→ **What you have to do**:
Please restate the records below verbatim, omitting every image they hold.

######

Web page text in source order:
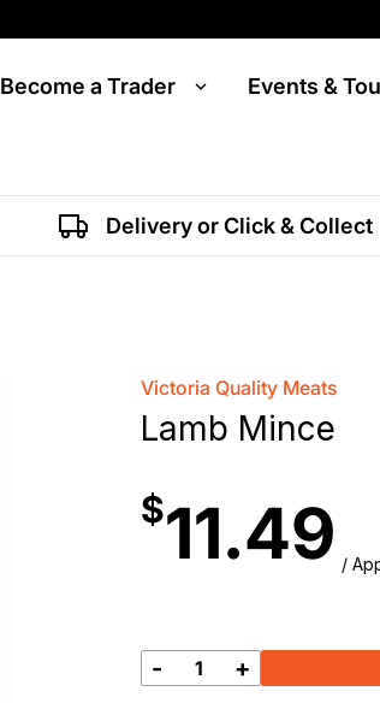
Become a Trader Events &
Delivery or Click & Collect
Victoria Quality Meats
Lamb Mince
$11.49 /
Lamb
- +
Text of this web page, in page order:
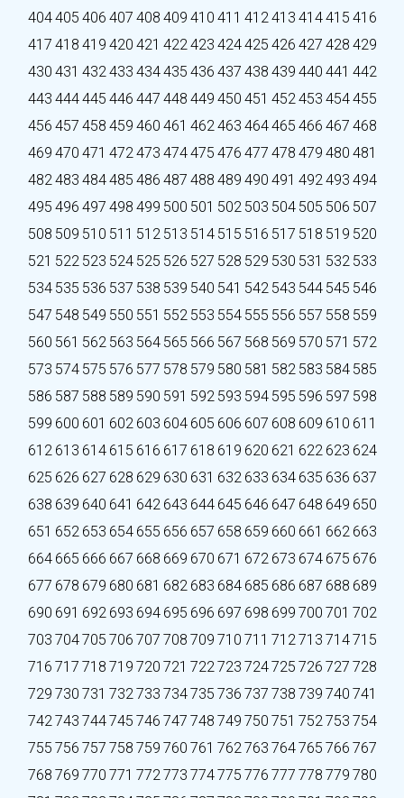
404405 406 407 408 409 410 411 412413 414415 416
417 418 419 420 421 422423 424425 426 427 428 429
430 431 432433 434435 436 437 438 439 440 441 442
443 444445 446 447 448 449 450 451 452453 454455
456 457 458 459 460 461 462463 464465 466 467 468
469 470 471 472473 474475 476 477 478 479 480 481
482483 484485 486 487 488 489 490 491 492493 494
495 496 497 498 499 500 501 502 503 504 505 506 507
508 509 510 511 512 513 514 515 516 517 518 519 520
521 522 523 524 525 526 527 528 529 530 531 532 533
534 535 536 537 538 539 540 541 542 543 544 545 546
547 548 549 550 551 552 553 554 555 556 557 558 559
560 561 562 563 564 565 566 567 568 569 570 571 572
573 574 575 576 577 578 579 580 581 582 583 584 585
586 587 588 589 590 591 592 593 594 595 596 597 598
599 600 601 602 603 604 605 606 607 608 609 610 611
612 613 614 615 616 617 618 619 620 621 622 623 624
625 626 627 628 629 630 631 632 633 634 635 636 637
638 639 640 641 642 643 644 645 646 647 648 649 650
651 652 653 654 655 656 657 658 659 660 661 662 663
664 665 666 667 668 669 670 671 672 673 674 675 676
677 678 679 680 681 682 683 684 685 686 687 688 689
690 691 692 693 694 695 696 697 698 699 700 701 702
703 704705 706 707 708 709 710 711 712713 714715
716 717 718 719 720 721 722723 724725 726 727 728
729 730 731 732733 734735 736 737 738 739 740 741
742743 744745 746 747 748 749 750 751 752753 754
755 756 757 758 759 760 761 762763 764765 766 767
768 769 770 771 772773 774775 776 777 778 779 780
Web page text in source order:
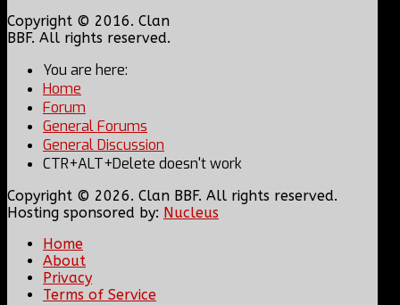
Copyright © 2016. Clan
BBF. All rights reserved.
You are here:
Home
Forum
General Forums
General Discussion
CTR+ALT+Delete doesn't work
Copyright © 2026. Clan BBF. All rights reserved.
Hosting sponsored by: Nucleus
Home
About
Privacy
Terms of Service
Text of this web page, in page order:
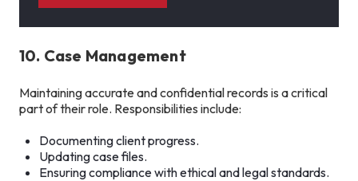
10. Case Management
Maintaining accurate and confidential records is a critical
part of their role. Responsibilities include:
Documenting client progress.
Updating case files.
Ensuring compliance with ethical and legal standards.
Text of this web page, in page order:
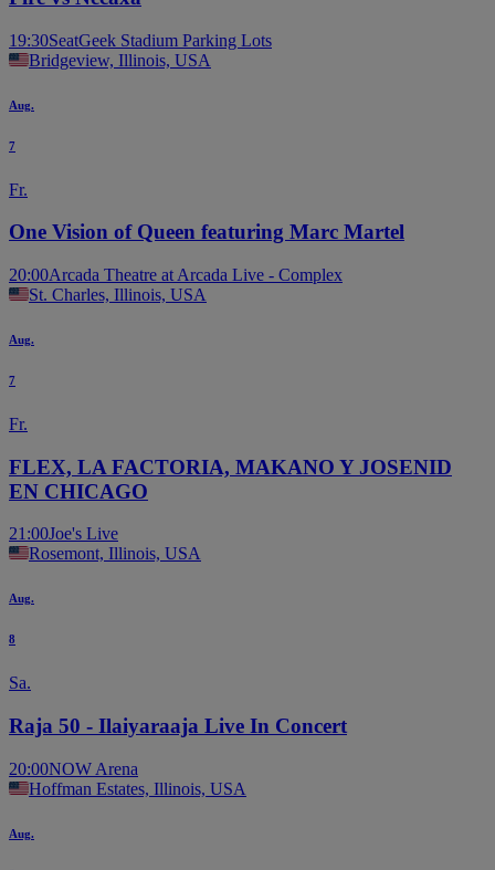
19:30SeatGeek Stadium Parking Lots
Bridgeview, Illinois, USA
Aug.
7
Fr.
One Vision of Queen featuring Marc Martel
20:00Arcada Theatre at Arcada Live - Complex
St. Charles, Illinois, USA
Aug.
7
Fr.
FLEX, LA FACTORIA, MAKANO Y JOSENID
EN CHICAGO
21:00Joe's Live
Rosemont, Illinois, USA
Aug.
8
Sa.
Raja 50 - Ilaiyaraaja Live In Concert
20:00NOW Arena
Hoffman Estates, Illinois, USA
Aug.
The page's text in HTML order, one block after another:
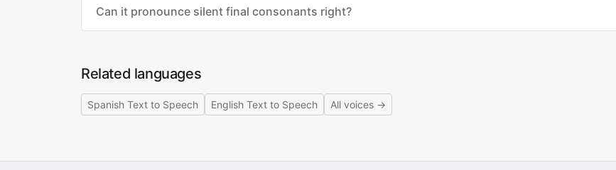
Can it pronounce silent final consonants right?
Related languages
Spanish Text to Speech English Text to Speech All voices →
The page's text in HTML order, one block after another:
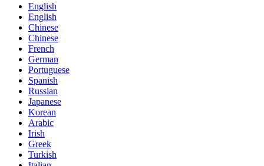
English
English
Chinese
Chinese
French
German
Portuguese
Spanish
Russian
Japanese
Korean
Arabic
Irish
Greek
Turkish
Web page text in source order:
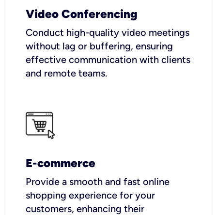
Video Conferencing
Conduct high-quality video meetings
without lag or buffering, ensuring
effective communication with clients
and remote teams.
E-commerce
Provide a smooth and fast online
shopping experience for your
customers, enhancing their
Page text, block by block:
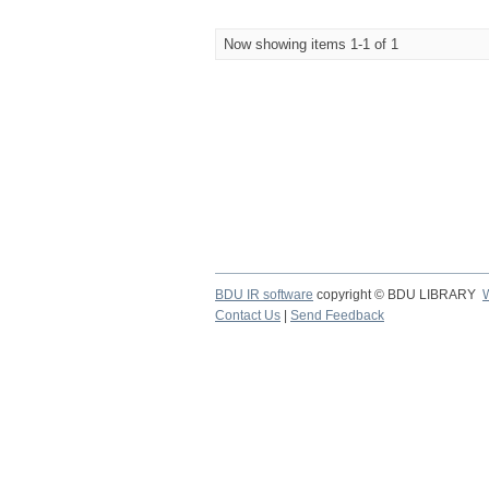
Now showing items 1-1 of 1
BDU IR software copyright © BDU LIBRARY
Contact Us
Send Feedback
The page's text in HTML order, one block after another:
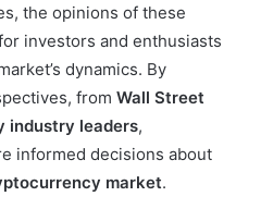
the opinions of these
investors and enthusiasts
dynamics. By
from Wall Street
industry leaders,
informed decisions about
market.
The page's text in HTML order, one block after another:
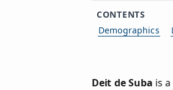
CONTENTS
Demographics
Deit de Suba is a
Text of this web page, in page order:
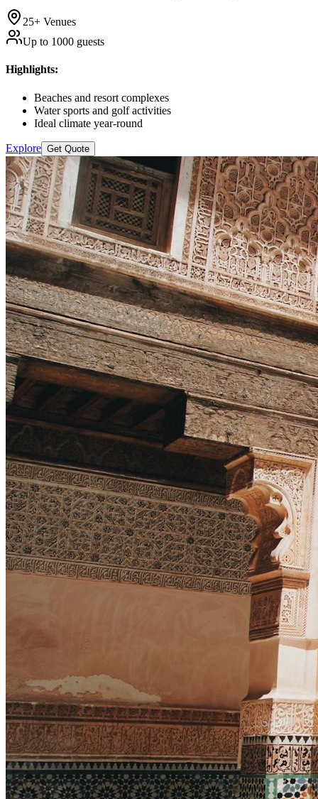
25+ Venues
Up to 1000 guests
Highlights:
Beaches and resort complexes
Water sports and golf activities
Ideal climate year-round
Explore Get Quote
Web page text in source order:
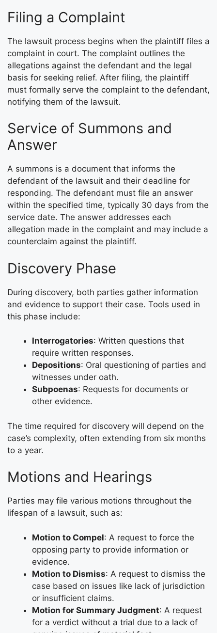
Filing a Complaint
The lawsuit process begins when the plaintiff files a
complaint in court. The complaint outlines the
allegations against the defendant and the legal
basis for seeking relief. After filing, the plaintiff
must formally serve the complaint to the defendant,
notifying them of the lawsuit.
Service of Summons and
Answer
A summons is a document that informs the
defendant of the lawsuit and their deadline for
responding. The defendant must file an answer
within the specified time, typically 30 days from the
service date. The answer addresses each
allegation made in the complaint and may include a
counterclaim against the plaintiff.
Discovery Phase
During discovery, both parties gather information
and evidence to support their case. Tools used in
this phase include:
Interrogatories: Written questions that
require written responses.
Depositions: Oral questioning of parties and
witnesses under oath.
Subpoenas: Requests for documents or
other evidence.
The time required for discovery will depend on the
case’s complexity, often extending from six months
to a year.
Motions and Hearings
Parties may file various motions throughout the
lifespan of a lawsuit, such as:
Motion to Compel: A request to force the
opposing party to provide information or
evidence.
Motion to Dismiss: A request to dismiss the
case based on issues like lack of jurisdiction
or insufficient claims.
Motion for Summary Judgment: A request
for a verdict without a trial due to a lack of
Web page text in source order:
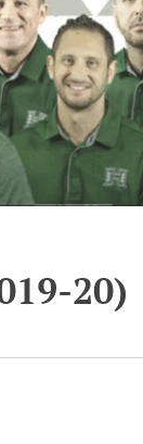
20)
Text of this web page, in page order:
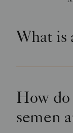
What is
How
semen
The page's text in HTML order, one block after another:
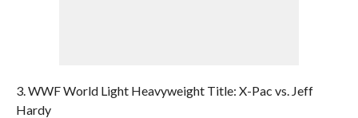
3. WWF World Light Heavyweight Title: X-Pac vs. Jeff
Hardy
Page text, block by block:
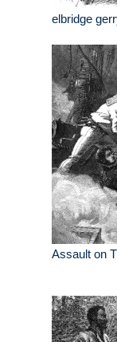
elbridge
Assault on
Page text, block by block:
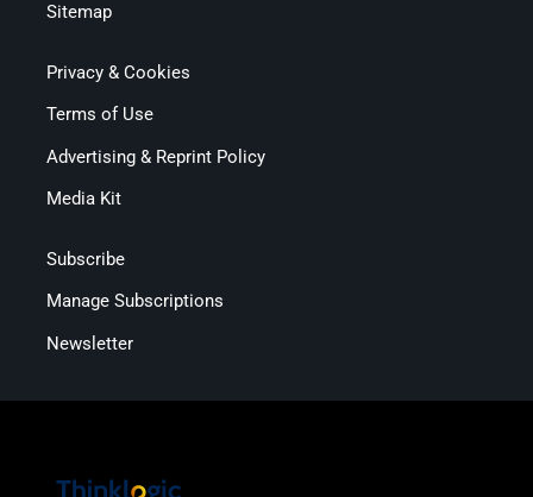
Sitemap
Privacy & Cookies
Terms of Use
Advertising & Reprint Policy
Media Kit
Subscribe
Manage Subscriptions
Newsletter
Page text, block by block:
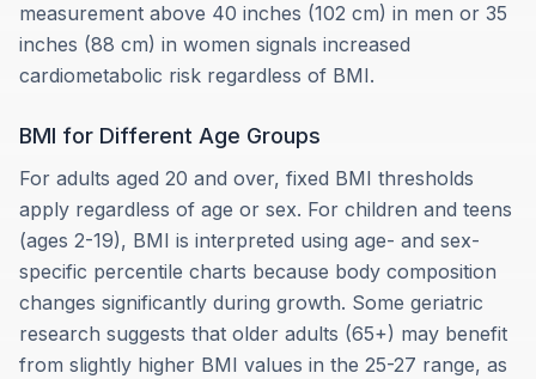
measurement above 40 inches (102 cm) in men or 35
inches (88 cm) in women signals increased
cardiometabolic risk regardless of BMI.
BMI for Different Age Groups
For adults aged 20 and over, fixed BMI thresholds
apply regardless of age or sex. For children and teens
(ages 2-19), BMI is interpreted using age- and sex-
specific percentile charts because body composition
changes significantly during growth. Some geriatric
research suggests that older adults (65+) may benefit
from slightly higher BMI values in the 25-27 range, as
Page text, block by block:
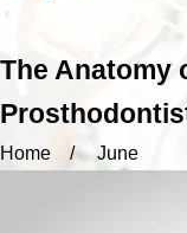
The Anatomy
Home June
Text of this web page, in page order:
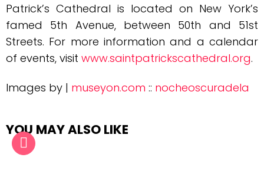
Patrick’s Cathedral is located on New York’s
famed 5th Avenue, between 50th and 51st
Streets. For more information and a calendar
of events, visit www.saintpatrickscathedral.org.
Images by | museyon.com :: nocheoscuradela
YOU MAY ALSO LIKE

######

→ **The completed task**:
Web page text in source order:
Become a Trader Events &
Delivery or Click & Collect
Victoria Quality Meats
Lamb Mince
$11.49 /
Lamb
- +
Text of this web page, in page order:
404405 406 407 408 409 410 411 412413 414415 416
417 418 419 420 421 422423 424425 426 427 428 429
430 431 432433 434435 436 437 438 439 440 441 442
443 444445 446 447 448 449 450 451 452453 454455
456 457 458 459 460 461 462463 464465 466 467 468
469 470 471 472473 474475 476 477 478 479 480 481
482483 484485 486 487 488 489 490 491 492493 494
495 496 497 498 499 500 501 502 503 504 505 506 507
508 509 510 511 512 513 514 515 516 517 518 519 520
521 522 523 524 525 526 527 528 529 530 531 532 533
534 535 536 537 538 539 540 541 542 543 544 545 546
547 548 549 550 551 552 553 554 555 556 557 558 559
560 561 562 563 564 565 566 567 568 569 570 571 572
573 574 575 576 577 578 579 580 581 582 583 584 585
586 587 588 589 590 591 592 593 594 595 596 597 598
599 600 601 602 603 604 605 606 607 608 609 610 611
612 613 614 615 616 617 618 619 620 621 622 623 624
625 626 627 628 629 630 631 632 633 634 635 636 637
638 639 640 641 642 643 644 645 646 647 648 649 650
651 652 653 654 655 656 657 658 659 660 661 662 663
664 665 666 667 668 669 670 671 672 673 674 675 676
677 678 679 680 681 682 683 684 685 686 687 688 689
690 691 692 693 694 695 696 697 698 699 700 701 702
703 704705 706 707 708 709 710 711 712713 714715
716 717 718 719 720 721 722723 724725 726 727 728
729 730 731 732733 734735 736 737 738 739 740 741
742743 744745 746 747 748 749 750 751 752753 754
755 756 757 758 759 760 761 762763 764765 766 767
768 769 770 771 772773 774775 776 777 778 779 780
Web page text in source order:
Copyright © 2016. Clan
BBF. All rights reserved.
You are here:
Home
Forum
General Forums
General Discussion
CTR+ALT+Delete doesn't work
Copyright © 2026. Clan BBF. All rights reserved.
Hosting sponsored by: Nucleus
Home
About
Privacy
Terms of Service
Text of this web page, in page order:
10. Case Management
Maintaining accurate and confidential records is a critical
part of their role. Responsibilities include:
Documenting client progress.
Updating case files.
Ensuring compliance with ethical and legal standards.
Text of this web page, in page order:
19:30SeatGeek Stadium Parking Lots
Bridgeview, Illinois, USA
Aug.
7
Fr.
One Vision of Queen featuring Marc Martel
20:00Arcada Theatre at Arcada Live - Complex
St. Charles, Illinois, USA
Aug.
7
Fr.
FLEX, LA FACTORIA, MAKANO Y JOSENID
EN CHICAGO
21:00Joe's Live
Rosemont, Illinois, USA
Aug.
8
Sa.
Raja 50 - Ilaiyaraaja Live In Concert
20:00NOW Arena
Hoffman Estates, Illinois, USA
Aug.
The page's text in HTML order, one block after another:
Can it pronounce silent final consonants right?
Related languages
Spanish Text to Speech English Text to Speech All voices →
The page's text in HTML order, one block after another:
English
English
Chinese
Chinese
French
German
Portuguese
Spanish
Russian
Japanese
Korean
Arabic
Irish
Greek
Turkish
Web page text in source order:
Video Conferencing
Conduct high-quality video meetings
without lag or buffering, ensuring
effective communication with clients
and remote teams.
E-commerce
Provide a smooth and fast online
shopping experience for your
customers, enhancing their
Page text, block by block:
Now showing items 1-1 of 1
BDU IR software copyright © BDU LIBRARY
Contact Us
Send Feedback
The page's text in HTML order, one block after another:
the opinions of these
investors and enthusiasts
dynamics. By
from Wall Street
industry leaders,
informed decisions about
market.
The page's text in HTML order, one block after another:
CONTENTS
Demographics
Deit de Suba is a
Text of this web page, in page order:
25+ Venues
Up to 1000 guests
Highlights:
Beaches and resort complexes
Water sports and golf activities
Ideal climate year-round
Explore Get Quote
Web page text in source order:
Filing a Complaint
The lawsuit process begins when the plaintiff files a
complaint in court. The complaint outlines the
allegations against the defendant and the legal
basis for seeking relief. After filing, the plaintiff
must formally serve the complaint to the defendant,
notifying them of the lawsuit.
Service of Summons and
Answer
A summons is a document that informs the
defendant of the lawsuit and their deadline for
responding. The defendant must file an answer
within the specified time, typically 30 days from the
service date. The answer addresses each
allegation made in the complaint and may include a
counterclaim against the plaintiff.
Discovery Phase
During discovery, both parties gather information
and evidence to support their case. Tools used in
this phase include:
Interrogatories: Written questions that
require written responses.
Depositions: Oral questioning of parties and
witnesses under oath.
Subpoenas: Requests for documents or
other evidence.
The time required for discovery will depend on the
case’s complexity, often extending from six months
to a year.
Motions and Hearings
Parties may file various motions throughout the
lifespan of a lawsuit, such as:
Motion to Compel: A request to force the
opposing party to provide information or
evidence.
Motion to Dismiss: A request to dismiss the
case based on issues like lack of jurisdiction
or insufficient claims.
Motion for Summary Judgment: A request
for a verdict without a trial due to a lack of
Web page text in source order:
20)
Text of this web page, in page order:
What is
How
semen
The page's text in HTML order, one block after another:
3. WWF World Light Heavyweight Title: X-Pac vs. Jeff
Hardy
Page text, block by block:
elbridge
Assault on
Page text, block by block:
Sitemap
Privacy & Cookies
Terms of Use
Advertising & Reprint Policy
Media Kit
Subscribe
Manage Subscriptions
Newsletter
Page text, block by block:
measurement above 40 inches (102 cm) in men or 35
inches (88 cm) in women signals increased
cardiometabolic risk regardless of BMI.
BMI for Different Age Groups
For adults aged 20 and over, fixed BMI thresholds
apply regardless of age or sex. For children and teens
(ages 2-19), BMI is interpreted using age- and sex-
specific percentile charts because body composition
changes significantly during growth. Some geriatric
research suggests that older adults (65+) may benefit
from slightly higher BMI values in the 25-27 range, as
Page text, block by block:
The Anatomy
Home June
Text of this web page, in page order:
Patrick’s Cathedral is located on New York’s
famed 5th Avenue, between 50th and 51st
Streets. For more information and a calendar
of events, visit www.saintpatrickscathedral.org.
Images by | museyon.com :: nocheoscuradela
YOU MAY ALSO LIKE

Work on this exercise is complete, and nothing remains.